You know that friend of yours that’s going through a break-up? How every day they tell you how awful their ex is, and all the horrible things they’ve done, and why you should shun them forever? Like, really heinous things, that should get one kicked out of any civil society? Of course you nod along, and you comfort your friend, and you say “Damn… that is really awful.” But when you see that ex again, you don’t shun them. You don’t treat them any differently than you would have last month, because they are still the same person you always knew. And all those stories that their ex has been telling you, you realize that they are the worst possible spin (and potentially mis-remembered) by a very hurt person who is grieving the loss of their best friend. If at all possible you stay friends with them.
(This is assuming you knew the ex well, of course, and have an independent opinion of their character)
I’ve seen people who jumped into full hate mode at the ex, with shunning and calls for others to do the same, etc. And they get burned by it when the couple inevitably makes up, and now they have two enemies. Whoops.
I basically feel like everyone deep into Social Justice is running that same dynamic. I can’t trust their judgment, by default, because they have such a strong emotional bias towards seeing things in an aggrieved, victimized-vs-victimizer way, that none of their perceptions are trustworthy. When an even-keel friend tells me “I don’t know what that person’s problem is, but I always see them being a dick to minorities,” I update to thinking it’s more likely the person has got some level of racism going. When an SJ friend tells me “I saw that guy cat-calling someone,” I instead think “Did he though? Or did you see two friends interacting in a joking way they’ve had going for years?” But since the SJ friends are still friends, I have to nod and pretend like I’m updating. Just like when I’m in a Friend Going Through A Breakup scenario.
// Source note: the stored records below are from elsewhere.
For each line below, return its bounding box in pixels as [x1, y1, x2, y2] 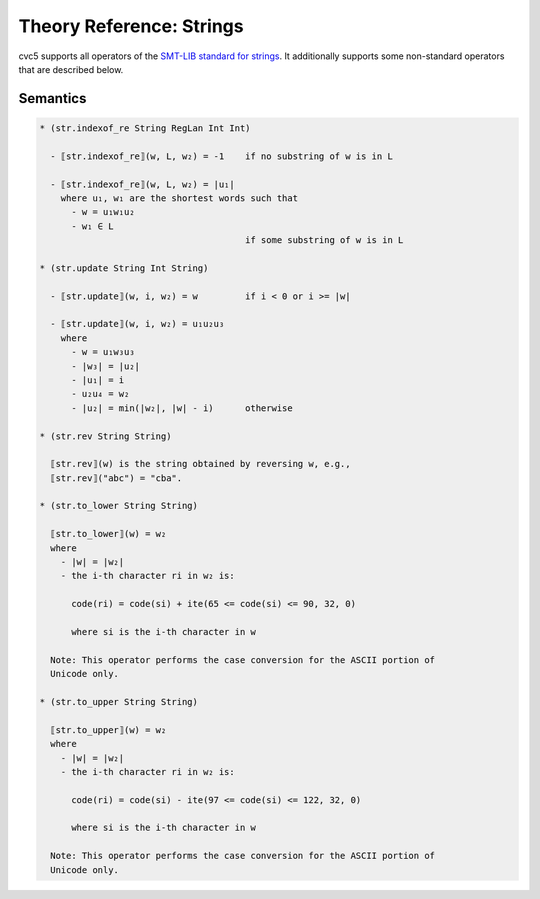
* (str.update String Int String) [39, 262, 209, 274]
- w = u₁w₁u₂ [71, 206, 135, 218]
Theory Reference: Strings [18, 15, 244, 37]
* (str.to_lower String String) [39, 500, 199, 512]
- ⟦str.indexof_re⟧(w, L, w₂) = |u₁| [50, 178, 235, 190]
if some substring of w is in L [245, 235, 404, 246]
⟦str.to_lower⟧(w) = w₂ [50, 528, 167, 540]
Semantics [18, 90, 87, 107]
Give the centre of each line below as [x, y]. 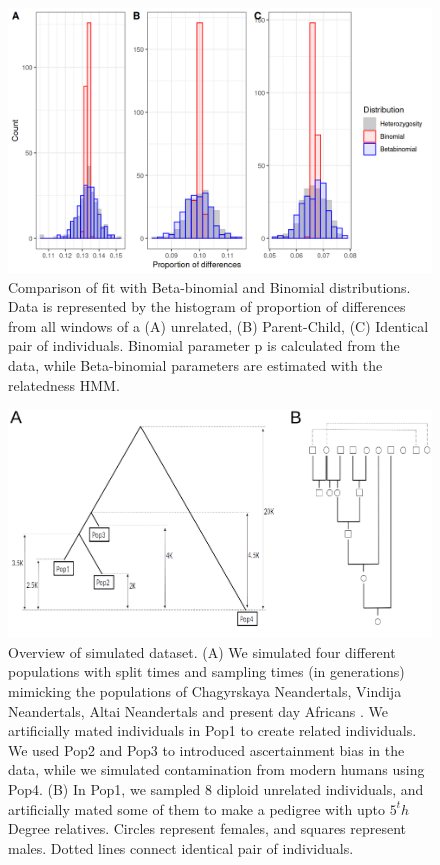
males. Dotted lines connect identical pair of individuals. [181, 847]
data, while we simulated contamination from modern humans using [216, 769]
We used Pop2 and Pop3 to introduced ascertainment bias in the [206, 749]
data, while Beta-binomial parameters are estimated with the [195, 364]
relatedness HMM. [64, 384]
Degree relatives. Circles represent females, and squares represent [207, 828]
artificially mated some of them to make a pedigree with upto [196, 808]
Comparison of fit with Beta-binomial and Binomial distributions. [209, 286]
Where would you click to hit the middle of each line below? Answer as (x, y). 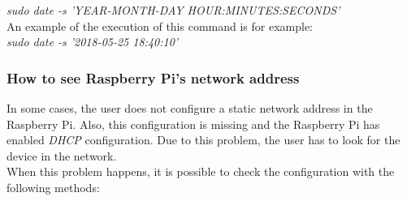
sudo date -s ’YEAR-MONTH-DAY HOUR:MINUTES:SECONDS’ (173, 10)
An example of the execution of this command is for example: (160, 26)
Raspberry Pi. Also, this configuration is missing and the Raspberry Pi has (193, 124)
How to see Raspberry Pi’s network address (153, 77)
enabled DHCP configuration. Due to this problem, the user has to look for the (203, 140)
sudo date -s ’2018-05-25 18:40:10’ (93, 42)
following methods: (53, 187)
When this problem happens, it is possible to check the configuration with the (201, 171)
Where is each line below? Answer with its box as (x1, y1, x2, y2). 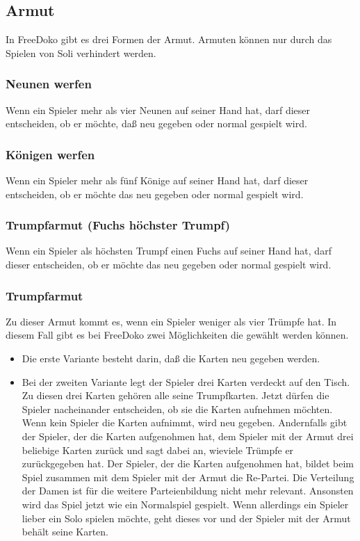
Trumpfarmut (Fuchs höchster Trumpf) (6, 216, 231, 234)
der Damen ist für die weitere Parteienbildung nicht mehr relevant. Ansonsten (22, 483, 354, 498)
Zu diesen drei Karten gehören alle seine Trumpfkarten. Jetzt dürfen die (22, 388, 329, 403)
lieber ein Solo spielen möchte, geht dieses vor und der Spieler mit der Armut (22, 510, 351, 525)
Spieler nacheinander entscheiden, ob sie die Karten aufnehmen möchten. (22, 401, 333, 416)
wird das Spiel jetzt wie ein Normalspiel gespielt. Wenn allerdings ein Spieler (22, 496, 349, 511)
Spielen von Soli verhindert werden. (6, 45, 156, 60)
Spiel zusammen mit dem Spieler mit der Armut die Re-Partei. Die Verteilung (22, 469, 354, 484)
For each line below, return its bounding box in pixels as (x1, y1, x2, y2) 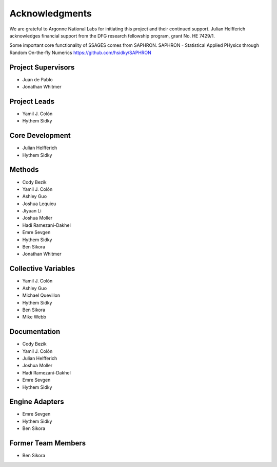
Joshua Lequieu (22, 201, 56, 207)
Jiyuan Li (22, 208, 42, 214)
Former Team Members (9, 439, 86, 447)
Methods (9, 165, 39, 174)
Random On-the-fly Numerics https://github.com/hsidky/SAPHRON (9, 49, 151, 56)
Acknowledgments (9, 8, 92, 19)
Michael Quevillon (22, 292, 61, 298)
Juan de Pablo (22, 76, 53, 82)
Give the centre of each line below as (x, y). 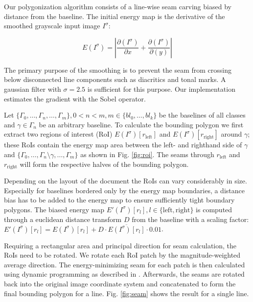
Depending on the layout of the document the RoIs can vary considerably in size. (126, 180)
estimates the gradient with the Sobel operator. (75, 98)
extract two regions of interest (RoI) (58, 134)
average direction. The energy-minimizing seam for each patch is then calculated (125, 264)
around (231, 134)
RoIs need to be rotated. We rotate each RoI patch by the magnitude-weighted (122, 255)
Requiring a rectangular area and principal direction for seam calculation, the (120, 245)
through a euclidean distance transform (63, 219)
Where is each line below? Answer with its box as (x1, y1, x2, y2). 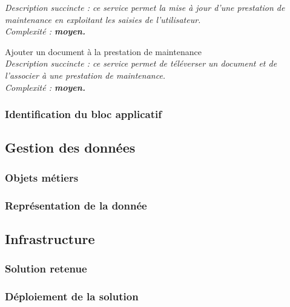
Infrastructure (5, 229, 95, 248)
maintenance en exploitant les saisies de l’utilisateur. (5, 13, 201, 25)
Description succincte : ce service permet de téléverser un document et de (5, 57, 277, 70)
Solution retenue (5, 261, 87, 276)
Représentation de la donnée (5, 197, 147, 213)
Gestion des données (5, 138, 136, 157)
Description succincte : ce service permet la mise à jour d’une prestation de (5, 1, 285, 13)
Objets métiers (5, 170, 79, 185)
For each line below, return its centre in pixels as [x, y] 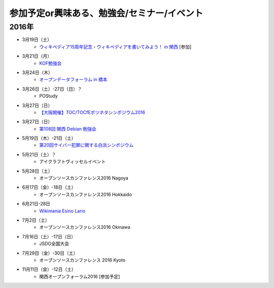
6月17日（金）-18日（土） [49, 187]
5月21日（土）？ [39, 154]
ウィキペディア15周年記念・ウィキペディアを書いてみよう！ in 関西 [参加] [115, 47]
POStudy [48, 96]
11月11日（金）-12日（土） [49, 269]
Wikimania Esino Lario [62, 211]
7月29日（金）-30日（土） [50, 253]
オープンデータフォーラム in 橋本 [73, 80]
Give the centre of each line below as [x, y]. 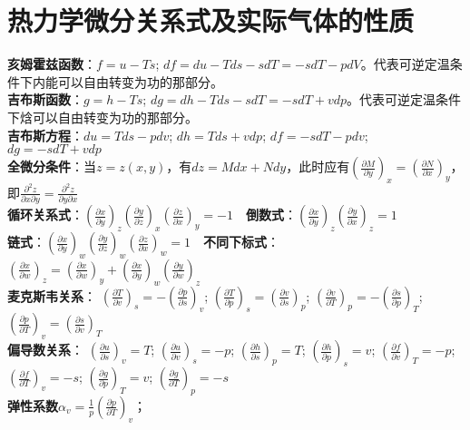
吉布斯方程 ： [45, 135]
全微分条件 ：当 [52, 166]
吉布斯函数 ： [45, 99]
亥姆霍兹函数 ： [52, 64]
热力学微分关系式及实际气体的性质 [211, 20]
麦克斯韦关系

Except it goes on forever.
I really dislike not being able to take some of my friends at their word, it’s emotionally stressful. Yet another little way the culture wars ruin everything.
And yes, I’m sure that this exact same phenomenon also plays out for people who have alt-right friends and have to question/discount all of their opinions as well. But I’m left of center and I don’t have any alt-right friends, so my complaints are about those friends I do have. Sorry.